The HO has recovered service credits from G4S and Serco. Serco recently revealed that its COMPASS contract has incurred an operating loss of ~£15m since it started in late 2012 and it expects the contract (which had an initial TCV of £175m) to be loss-making over its five-year life.
To summarise some of the attributes evident in these contracts, which have cost the suppliers very dearly (including loss of reputation):
- Undue haste in design and transition, often driven by a desire to introduce radical reforms at speed
- Lack of information from the buyer during tendering and transition
- Creative commercial models that may be inappropriate, particularly when outcomes cannot easily be measured in binary terms
- Lack of involvement by the buyer in service design, or, arguably, interest in the service user experience
- Inappropriate and/or inadequate service metrics
- Lack of partnership ethos
And add to this the dangers of policy uncertainty and of demand uncertainty (hallmarks of all three examples I have looked at)…. caveat vendor!

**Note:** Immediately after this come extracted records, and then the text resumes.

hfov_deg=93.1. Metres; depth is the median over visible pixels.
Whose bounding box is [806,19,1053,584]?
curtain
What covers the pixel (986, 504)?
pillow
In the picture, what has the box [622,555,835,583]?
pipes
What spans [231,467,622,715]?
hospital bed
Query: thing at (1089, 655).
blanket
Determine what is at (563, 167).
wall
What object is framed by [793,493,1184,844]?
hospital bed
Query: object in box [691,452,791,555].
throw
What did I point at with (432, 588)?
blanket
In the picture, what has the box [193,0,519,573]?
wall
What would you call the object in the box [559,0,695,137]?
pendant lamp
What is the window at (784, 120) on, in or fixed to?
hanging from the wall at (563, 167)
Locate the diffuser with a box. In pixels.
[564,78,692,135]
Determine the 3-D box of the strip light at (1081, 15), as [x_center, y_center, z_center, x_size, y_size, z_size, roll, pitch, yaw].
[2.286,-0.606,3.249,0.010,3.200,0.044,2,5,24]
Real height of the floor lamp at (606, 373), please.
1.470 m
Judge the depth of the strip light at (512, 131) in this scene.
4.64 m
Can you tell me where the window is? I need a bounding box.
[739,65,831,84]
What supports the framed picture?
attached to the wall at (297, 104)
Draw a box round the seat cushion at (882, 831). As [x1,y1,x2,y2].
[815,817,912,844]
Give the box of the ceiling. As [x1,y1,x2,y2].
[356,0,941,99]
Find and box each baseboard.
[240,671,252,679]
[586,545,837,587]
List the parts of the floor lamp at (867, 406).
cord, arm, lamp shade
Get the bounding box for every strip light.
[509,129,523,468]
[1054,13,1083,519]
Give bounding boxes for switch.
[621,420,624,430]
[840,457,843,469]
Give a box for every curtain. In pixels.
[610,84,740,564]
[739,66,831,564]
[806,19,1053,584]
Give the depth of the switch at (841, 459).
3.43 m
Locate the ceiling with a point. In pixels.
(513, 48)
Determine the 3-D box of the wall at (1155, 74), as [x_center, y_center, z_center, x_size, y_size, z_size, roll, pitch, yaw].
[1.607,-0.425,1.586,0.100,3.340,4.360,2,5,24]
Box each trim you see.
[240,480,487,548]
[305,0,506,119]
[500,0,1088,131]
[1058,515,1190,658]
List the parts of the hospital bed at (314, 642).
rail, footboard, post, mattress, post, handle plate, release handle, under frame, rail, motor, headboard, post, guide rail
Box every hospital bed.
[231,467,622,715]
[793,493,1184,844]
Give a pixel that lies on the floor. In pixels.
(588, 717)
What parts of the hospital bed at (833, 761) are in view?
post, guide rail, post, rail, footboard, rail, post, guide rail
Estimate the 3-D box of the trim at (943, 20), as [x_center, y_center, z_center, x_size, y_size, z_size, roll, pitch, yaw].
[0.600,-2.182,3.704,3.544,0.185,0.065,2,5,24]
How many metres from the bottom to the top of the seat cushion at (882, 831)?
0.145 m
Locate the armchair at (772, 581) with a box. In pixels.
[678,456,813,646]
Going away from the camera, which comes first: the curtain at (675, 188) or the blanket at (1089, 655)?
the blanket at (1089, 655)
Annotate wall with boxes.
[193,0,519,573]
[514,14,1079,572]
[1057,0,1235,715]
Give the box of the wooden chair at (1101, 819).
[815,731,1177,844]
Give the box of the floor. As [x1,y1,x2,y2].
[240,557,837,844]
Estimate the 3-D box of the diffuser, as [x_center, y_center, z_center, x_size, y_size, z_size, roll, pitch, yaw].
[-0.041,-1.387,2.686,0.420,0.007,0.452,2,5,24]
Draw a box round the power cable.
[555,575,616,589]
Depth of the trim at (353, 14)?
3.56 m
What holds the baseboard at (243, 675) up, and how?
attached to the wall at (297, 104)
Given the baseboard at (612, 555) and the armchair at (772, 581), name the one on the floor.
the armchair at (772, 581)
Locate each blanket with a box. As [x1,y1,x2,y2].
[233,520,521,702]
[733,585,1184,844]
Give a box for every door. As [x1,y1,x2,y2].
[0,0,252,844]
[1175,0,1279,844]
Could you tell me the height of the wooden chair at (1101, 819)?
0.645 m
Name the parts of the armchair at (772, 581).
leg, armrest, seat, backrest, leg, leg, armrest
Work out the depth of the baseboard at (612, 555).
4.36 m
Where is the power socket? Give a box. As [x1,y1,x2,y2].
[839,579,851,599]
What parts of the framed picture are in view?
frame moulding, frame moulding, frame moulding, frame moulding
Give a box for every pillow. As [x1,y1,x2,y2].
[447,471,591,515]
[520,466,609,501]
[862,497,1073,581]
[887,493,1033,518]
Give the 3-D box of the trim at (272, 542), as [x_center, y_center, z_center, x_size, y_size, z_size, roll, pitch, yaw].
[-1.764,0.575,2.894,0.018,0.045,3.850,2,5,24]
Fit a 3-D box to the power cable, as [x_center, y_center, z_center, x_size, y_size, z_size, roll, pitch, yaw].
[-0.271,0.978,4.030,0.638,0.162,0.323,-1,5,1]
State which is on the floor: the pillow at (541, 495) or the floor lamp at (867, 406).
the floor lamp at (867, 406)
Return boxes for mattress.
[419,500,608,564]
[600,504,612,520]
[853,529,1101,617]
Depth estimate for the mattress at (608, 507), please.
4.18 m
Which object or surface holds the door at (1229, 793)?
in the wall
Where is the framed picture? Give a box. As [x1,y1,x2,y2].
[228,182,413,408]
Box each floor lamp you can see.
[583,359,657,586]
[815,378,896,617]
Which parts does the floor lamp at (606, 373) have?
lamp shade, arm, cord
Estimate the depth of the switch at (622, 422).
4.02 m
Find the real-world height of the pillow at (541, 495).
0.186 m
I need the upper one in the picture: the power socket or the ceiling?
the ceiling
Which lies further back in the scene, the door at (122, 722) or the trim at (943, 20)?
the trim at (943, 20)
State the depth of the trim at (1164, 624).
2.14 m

I am not defending any suppliers, nor commenting on government policy, but best practice for a buyer in approaching large-scale and complex BPO is not in high evidence.
The latest activity being outsourced in a “payment by results” model, is aspects of the National Probation Service (~70% of the work), which has the added complications of being a) an activity that service providers have no prior experience of delivering and b) of being widely unpopular. It would be nice to think the model will be successful.
As a footnote, the government is entering into some other commercially creative partnerships that are much more likely to be successful, for example where the gainshare is about revenue generation. One example, with Capita, is about commercialising government IP from its portfolio of project and IT management training tools, including PRINCE2. The target, to triple revenues (from ~£40m pa) by year 10, appears realistic. Being commercially creative in government outsourcing can work.